I tried it for awhile but it just got out of hand and the ammount of numbers got unbearable.

Q. The increase in resistance of strip conductors due to eddy currents at power frequencies is given by :

X = yt divided by 2 (sinh yt + sin yt divided by cosh yt - cos yt )

If y = 1.08 and t = 1.3, calculate X, correct to 5 significant figures, using power series.

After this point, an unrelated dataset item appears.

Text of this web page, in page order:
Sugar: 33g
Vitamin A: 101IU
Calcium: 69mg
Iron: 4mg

p.s. i dnt know which font it is to do the mathmatical language style :(

Any help would be greatly appreciated. thanks

2. Nov 22, 2006

### HallsofIvy

X = yt divided by 2 (sinh yt + sin yt divided by cosh yt - cos yt )
isn't clear. Do you mean
$$X= \frac{yt}{2}\frac{sinh yt+ sin yt}{cosh yt- cos yt}$$

(the other possibility is
$$X= \frac{yt}{2(\frac{sinh yt+ sin yt}{cosh yt- cos yt}}$$
which would be more simply written as
$$X= \frac{yt}{2}\frac{cosh yt- cos yt}{sinh yt+ sin yt}$$

In either case, the power series for sinh yt+ sin yt and cosh yt- cos yt are relatively simple:
$$sinh yt= yt+ (1/6)y^3t^3+ (1/5!)y^5t^5)+...$$
and
$$sin yt= yt- (1/6)y^3y^3z+ (1/5!)y^5t^5+...$$
so that
$$sinh yt+ sinyt= 2(yt+ (1/5!)y^5t^5+ (1/9!)y^9t^9+ ...$$
where the powers are of the form 4n+1. Since 1/(4n+1)! goes to 0 rapidly, you shouldn't need many terms to get that to 5 decimal places.

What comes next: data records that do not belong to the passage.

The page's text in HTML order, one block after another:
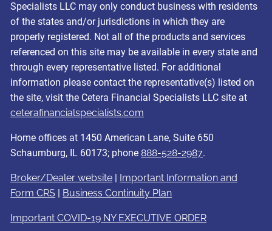
Specialists LLC may only conduct business with residents
of the states and/or jurisdictions in which they are
properly registered. Not all of the products and services
referenced on this site may be available in every state and
through every representative listed. For additional
information please contact the representative(s) listed on
the site, visit the Cetera Financial Specialists LLC site at
ceterafinancialspecialists.com
Home offices at 1450 American Lane, Suite 650
Schaumburg, IL 60173; phone 888-528-2987.
Broker/Dealer website
Important Information and
Form CRS
Business Continuity Plan
Important COVID-19 NY EXECUTIVE ORDER

$$cosh yt= 1+ (1/2)y^2t^2+ (1/4!)y^4t^4+ (1/6!)y^6t^6+ ...$$
$$cos yt= 1- (1/2)y^2t^2+ (1/4!)y^4t^4- (1/6!)y^6t^6+ ...$$
so
$$cosh yt- cos yt= 2((1/2)y^2t^2+ (1/6!)y^6t^6+ ...$$
where the powers are of the form 4n+ 4. Again, it shouldn't take many terms to get that to 5 decimal places.

3. Nov 27, 2006

### tone999

hi

hi sorry i took so long 2 come back to this problem.yes the first equation is the one i am using.
theres a few things i didnt understand firstly where do the divison parts come from eg (1/6) (1/2)?
and maybe its just a typo but should the z be there: "(1/6)y^3y^3z" and instead a t^3.
sorry to be so annoying